Aujourd'hui, la durabilité est l'une des grandes tendances qui contribuent à l'efficacité dans la construction d'espaces respectueux de l'environnement grâce à une consommation d'énergie plus efficace ou à une consommation moindre d'eau, par exemple. En ce sens, la technologie appliquée dans les espaces permet de générer des informations pour les décideurs du marché.
« L'industrie a un engagement très fort. Près de 40 % de ce qui est généré à partir du carbone provient de l'immobilier », déclare Carlos, qui envisage de continuer à investir dans l'immobilier, car il voit un avenir prometteur pour le marché. « J’aime beaucoup enseigner et accompagner les entreprises. »

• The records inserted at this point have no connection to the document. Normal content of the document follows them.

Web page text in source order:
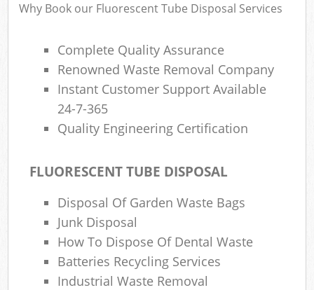
Why Book our Fluorescent Tube Disposal Services
Complete Quality Assurance
Renowned Waste Removal Company
Instant Customer Support Available
24-7-365
Quality Engineering Certification
FLUORESCENT TUBE DISPOSAL
Disposal Of Garden Waste Bags
Junk Disposal
How To Dispose Of Dental Waste
Batteries Recycling Services
Industrial Waste Removal
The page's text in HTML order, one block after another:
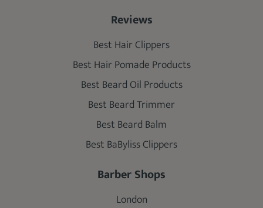
Reviews
Best Hair Clippers
Best Hair Pomade Products
Best Beard Oil Products
Best Beard Trimmer
Best Beard Balm
Best BaByliss Clippers
Barber Shops
London
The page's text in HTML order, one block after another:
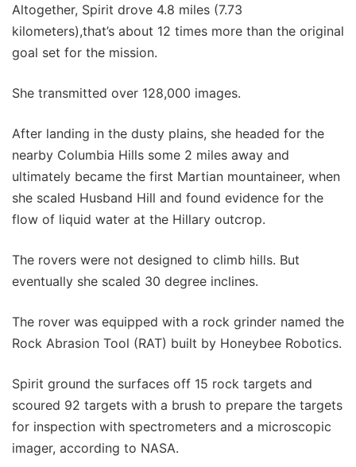
Altogether, Spirit drove 4.8 miles (7.73
kilometers),that’s about 12 times more than the original
goal set for the mission.
She transmitted over 128,000 images.
After landing in the dusty plains, she headed for the
nearby Columbia Hills some 2 miles away and
ultimately became the first Martian mountaineer, when
she scaled Husband Hill and found evidence for the
flow of liquid water at the Hillary outcrop.
The rovers were not designed to climb hills. But
eventually she scaled 30 degree inclines.
The rover was equipped with a rock grinder named the
Rock Abrasion Tool (RAT) built by Honeybee Robotics.
Spirit ground the surfaces off 15 rock targets and
scoured 92 targets with a brush to prepare the targets
for inspection with spectrometers and a microscopic
imager, according to NASA.
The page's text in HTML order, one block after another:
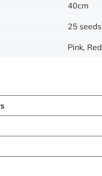
40cm
25 seeds
Pink, Red
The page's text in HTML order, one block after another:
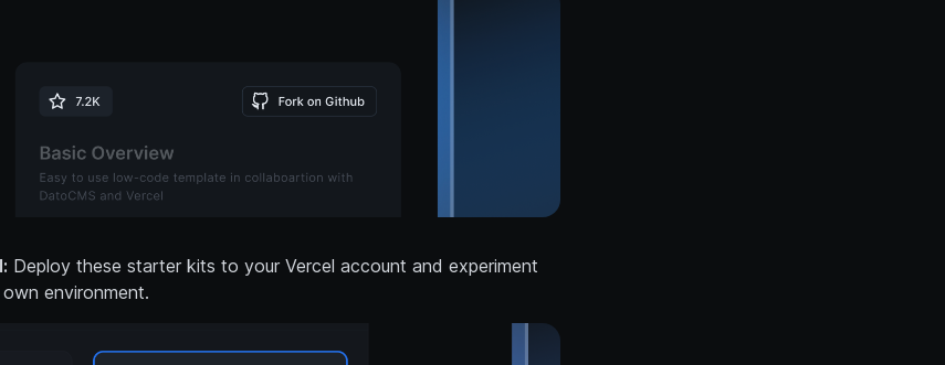
Deploy these starter kits to your Vercel account and experiment
environment.
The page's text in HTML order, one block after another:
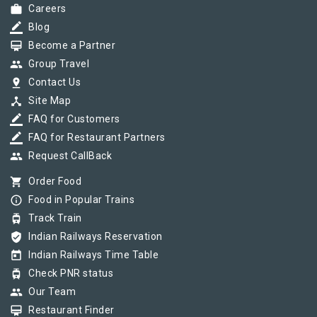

Pour Frattini, le Mexique a le potentiel d'accueillir 500 startups, mais il n'en compte que 140. « Nous, en tant qu'Amérique latine, devons avoir au moins 1 500 startups dans les 5 prochaines années, sans compter le Brésil », dit-il.
Le Mexique, la Colombie et le Chili sont les principaux pays qui progressent avec le plus de vigueur parmi les startups proptech.
En termes de financement, l’industrie proptech au Mexique a réussi à obtenir des montants importants malgré les conditions macroéconomiques. En 2021, elle s'est positionnée comme la troisième industrie la plus financée du pays, avec 921 millions de dollars et, bien qu'elle ait levé 21 millions de dollars en capital-risque au premier trimestre 2023, après le ralentissement de l'année dernière, les entreprises du secteur Ils optent pour de nouvelles formes de financement comme l’endettement et les lignes de crédit qui totalisent 128 millions de dollars (24 % de plus que sur l’ensemble de 2022).
Avec tout ce scénario, l'industrie Proptech devrait être à la tête de la prochaine accélération technologique, car alors que le marché immobilier mexicain est en hausse, générant 69 milliards de dollars, les startups proptech représentent au moins 3% de part de marché. Cela met en évidence les opportunités de croissance considérables et le potentiel inexploité, déclare Enceavor.
Ruben Frattini, directeur visionnaire de PropTech Latam, est optimiste quant à l'avenir de l'industrie et est convaincu que l'élan ne fait que commencer. « Davantage de fintech arrivent avec la proptech », commente-t-il.